Preprocessor Symbol: disp_rtd_rtd

Displacement of the base STD from the beginning of an STD block. The number of bytes to add to an untagged pointer to STD to get the pointer to the first byte of the reference to STD.

Preprocessor Symbol: disp_rtd_name

Preprocessor Symbol: disp_rtd_length

Preprocessor Symbol: disp_rtd_fields

Preprocessor Symbol: disp_rtd_printer

Preprocessor Symbol: disp_rtd_symbol

Displacements of the fields of an STD.

Preprocessor Symbol: rtd_size

The total number of bytes in a memory block holding an STD.

Preprocessor Symbol: off_rtd_rtd

Preprocessor Symbol: off_rtd_name

Preprocessor Symbol: off_rtd_length

Preprocessor Symbol: off_rtd_fields

Preprocessor Symbol: off_rtd_printer

Preprocessor Symbol: off_rtd_symbol

Integer to add to a tagged ikptr_t STD reference to retrieve the pointer to the first byte of the fields.

Convenience preprocessor macros

Preprocessor Macro: int IK_IS_STRUCT (ikptr_t obj)

Evaluate to true if obj is a reference to a structure; otherwise evaluate to false.

Preprocessor Macro: ikptr_t IK_STD_STD (ikptr_t std)

Preprocessor Macro: ikptr_t IK_STD_NAME (ikptr_t std)

Preprocessor Macro: ikptr_t IK_STD_LENGTH (ikptr_t std)

Preprocessor Macro: ikptr_t IK_STD_FIELDS (ikptr_t std)

Preprocessor Macro: ikptr_t IK_STD_PRINTER (ikptr_t std)

Preprocessor Macro: ikptr_t IK_STD_SYMBOL (ikptr_t std)

Preprocessor Macro: ikptr_t IK_STD_DESTRUCTOR (ikptr_t std)

Evaluate to the location of the field in the struct–type descriptor std; std must be a tagged reference to a struct–type descriptor.

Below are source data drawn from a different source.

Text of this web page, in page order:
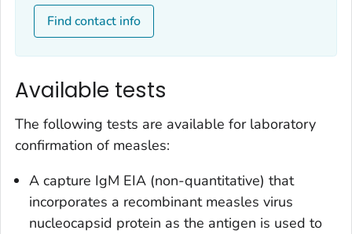
Find contact info
Available tests
The following tests are available for laboratory
confirmation of measles:
A capture IgM EIA (non-quantitative) that
incorporates a recombinant measles virus
nucleocapsid protein as the antigen is used to
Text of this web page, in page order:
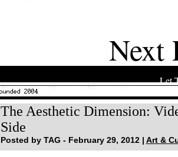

A use of this macro can appear both as operand and as left–side of an assignment.

Preprocessor Macro: ikptr_t IK_STRUCT_STD (ikptr_t stru)

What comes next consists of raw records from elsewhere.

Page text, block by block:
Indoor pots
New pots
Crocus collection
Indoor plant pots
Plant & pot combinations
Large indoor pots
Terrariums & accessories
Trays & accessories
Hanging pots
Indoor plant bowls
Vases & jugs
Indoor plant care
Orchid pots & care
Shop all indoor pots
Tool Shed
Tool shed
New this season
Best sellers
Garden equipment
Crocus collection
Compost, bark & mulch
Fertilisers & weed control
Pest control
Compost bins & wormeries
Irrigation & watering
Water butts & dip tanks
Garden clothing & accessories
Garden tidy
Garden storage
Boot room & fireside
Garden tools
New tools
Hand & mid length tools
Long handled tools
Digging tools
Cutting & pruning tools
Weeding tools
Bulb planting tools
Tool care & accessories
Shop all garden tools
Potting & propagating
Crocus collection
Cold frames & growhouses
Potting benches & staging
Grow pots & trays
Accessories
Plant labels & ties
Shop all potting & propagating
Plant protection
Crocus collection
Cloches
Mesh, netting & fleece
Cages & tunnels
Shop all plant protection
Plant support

Preprocessor Macro: ikptr_t IK_STRUCT_RTD (ikptr_t stru)

Evaluate to the location of the struct–type descriptor field for the structure stru; stru must be a tagged reference to a struct object. A use of this macro can appear both as operand and as left–side of an assignment.

ikptr_t  s_stru = the_structure;
ikptr_t  s_std;

s_std = IK_STRUCT_STD(s_stru);
IK_STRUCT_STD(s_stru) = s_std;

Preprocessor Macro: ikptr_t * IK_STRUCT_STD_PTR (ikptr_t stru)

Preprocessor Macro: ikptr_t * IK_STRUCT_RTD_PTR (ikptr_t stru)

Evaluate to a pointer to the struct–type descriptor field for the structure stru; stru must be a tagged reference to a struct object.

These macros are useful to build the second argument for a call to ik_signal_dirt_in_page_of_pointer().

Preprocessor Macro: ikptr_t IK_FIELD (ikptr_t stru, ikuword_t idx)

Evaluate to the location of the field at zero–based index idx for the structure stru. A use of this macro can appear both as operand and as left–side of an assignment.

ikptr_t   s_stru = the_structure;
ikptr_t   s_field;

s_field = IK_FIELD(s_stru, 2);

IK_FIELD(s_stru, 2) = s_field;
IK_SIGNAL_DIRT(pcb, IK_FIELD_PTR(s_stru, 2));

Preprocessor Macro: ikptr_t * IK_FIELD_PTR (str, ikuword_t idx)

Evaluate to a pointer to the field at index idx for the structure stru; stru must be a tagged reference to a struct object.

This macro is useful to build the second argument for a call to ik_signal_dirt_in_page_of_pointer().

Preprocessor Macro: void * IK_STRUCT_FIELDS_VOIDP (ikptr_t stru)

Given a tagged pointer referencing a struct: return a pointer to the first machine word in the data area of the struct’s memory block; this is a pointer to the location of the first struct field.

Operations on structs

Function: ikptr_t ika_struct_alloc_no_init (ikpcb_t * pcb, ikptr_t std)

Allocate, initialise and return a new structure instance of type std. The first word of the allocated block is initialised with std, the other words are left uninitialised.

NOTE This function makes use of the field root9 of pcb.

Function: ikptr_t ika_struct_alloc_and_init (ikpcb_t * pcb, ikptr_t std)

Allocate, initialise and return a new structure instance of type std. The first word of the allocated block is initialised with std, the other words are initialised to the fixnum zero.

NOTE This function makes use of the field root9 of pcb.

Function: int ik_is_struct (ikptr_t R)

Return true if R is a reference to a structure; otherwise return false.